As the Moral Majority took shape as a voting bloc, opposition to abortion became a litmus test for political candidates. So while the Moral Majority originally did not set out to endorse any particular candidates or parties, their concern with abortion funneled them neatly into the ranks of the GOP as Republicans branded themselves as the pro-life party over against the Democratic Party. So for single-issue voters committed to the overturning of Roe vs. Wade–whether in the 1980’s or 2012–political choices are generally very simple.

This was more complicated. Romney tried to stake out the standard GOP position on abortion–no exceptions except in cases of rape, incest, or life of the mother. He even told crowds that, as president, he would definitely overturn Roe vs. Wade if the legislation was brought to his desk. But most people weren’t buying that line from the guy who ran as a pro-choice Republican in Massachusetts. Voters can tolerate a surprising amount of flip-flopping from their candidates, but throughout his political career Romney had taken every position imaginable on abortion. Who could possibly know his real beliefs?

It is likely that the choice of Paul Ryan as his vice presidential running mate was meant to signal Romney’s pro-life sincerity to his base. Ryan, unlike Romney, has very consistently held hard right views on abortion. But even if the choice of Ryan as his running mate helped Romney with conservative Evangelical voters, it wasn’t enough. In a race decided by swing voters, no amount of Evangelical enthusiasm would’ve been likely to tilt the scales nationally in favor of Romney. The Moral Majority crowd has long been a key GOP constituency, but it has never been a true electoral majority in and of itself.
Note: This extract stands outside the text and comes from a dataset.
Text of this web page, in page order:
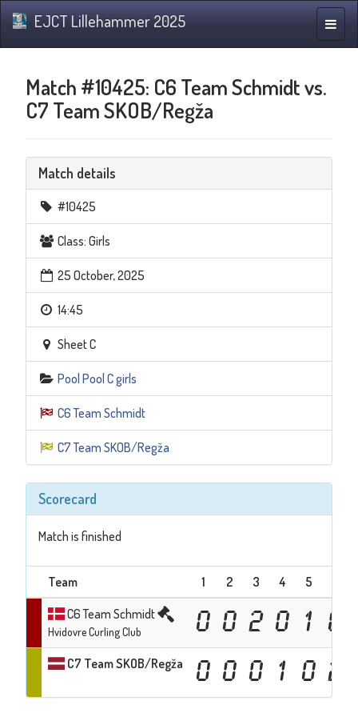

Despite all of the media buzz, Romney’s Mormonism was very likely not a relevant factor in so far as the outcome of the election was concerned. And Romney’s religion might have been less of a factor with conservative Evangelicals than the electorate at large. To think that conservative Evangelical Republicans would cast their votes (either actively or by withholding support for Romney) for our pro-choice, mainline Protestant, Democratic President over a pro-life (at least as of late) Mormon GOPer was naive. The Religious Right has always been about political and social issues, not doctrine.